Inequalities in existing genetic data sets have implications for efforts to understand genetic influences on susceptibility to COVID-19, to predict which groups are most likely to be affected, and to estimate the wider prevalence of identified variants. This is not a problem unique to COVID research. HIV host genomics similarly relies primarily on data from European populations, limiting its ability to inform about non-European ancestry groups.9 In the case of polygenic risk scores for noninfectious disease, uneven data have been shown to have a significant effect on the predictive value of analyses for different populations.10 Such problems may compound existing concerns related to the quality of data underpinning existing COVID-19 diagnostic and predictive models, and the absence of relevant features, including ethnicity, from clinical data sets.11,12

The need to include diverse ancestral backgrounds in genomic research is increasingly recognized and addressed in national and international genomic initiatives.13 Given emerging evidence of ethnic and gender differences related to COVID consequences, it is essential that host genetic analyses build on this progress to ensure the collection of data of sufficient scale, scope, and quality to provide equitable access to benefits that accrue from research.

CONCLUSIONS

The ability of the genomics community to respond rapidly and flexibly to the COVID-19 pandemic is a significant achievement, and a reflection of the value of global coordination and cooperation. However, fulfilling the promise of this work requires effort to consider and respond to novel questions presented by the testing of host genomes for COVID-19 susceptibility and action on the part of governments and researchers.

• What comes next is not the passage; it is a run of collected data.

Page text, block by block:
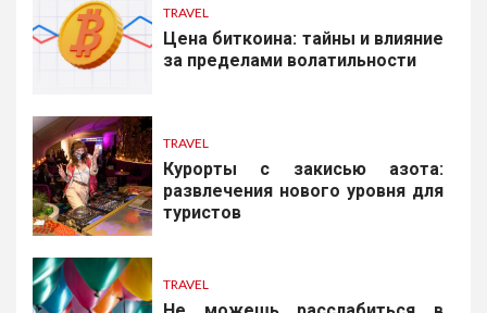
TRAVEL
Цена биткоина: тайны и влияние
за пределами волатильности
TRAVEL
Курорты с закисью азота:
развлечения нового уровня для
туристов
TRAVEL

This commentary suggests ways in which this might happen. First, the reporting of genetic studies and their incorporation of genomics into the COVID-19 response needs to ensure that findings are both valid and useful. Second, governments need to ensure that the use of genetic data in response to coronavirus does not undermine the need for solidarity in the public health response. Further, we should remain aware of how the use of genetic data may disproportionately affect individuals’ ability to act or risk people becoming the target of either discrimination or stigmatization. If host genetic analyses are shown to have a value for public health, detailed consideration will be necessary of the adequacy and limits of existing legislation related to genetic information and employment. Finally, those developing COVID-19 host genome research need to work quickly to ensure that the data derived from host genome initiatives is able to provide answers for the whole of the population.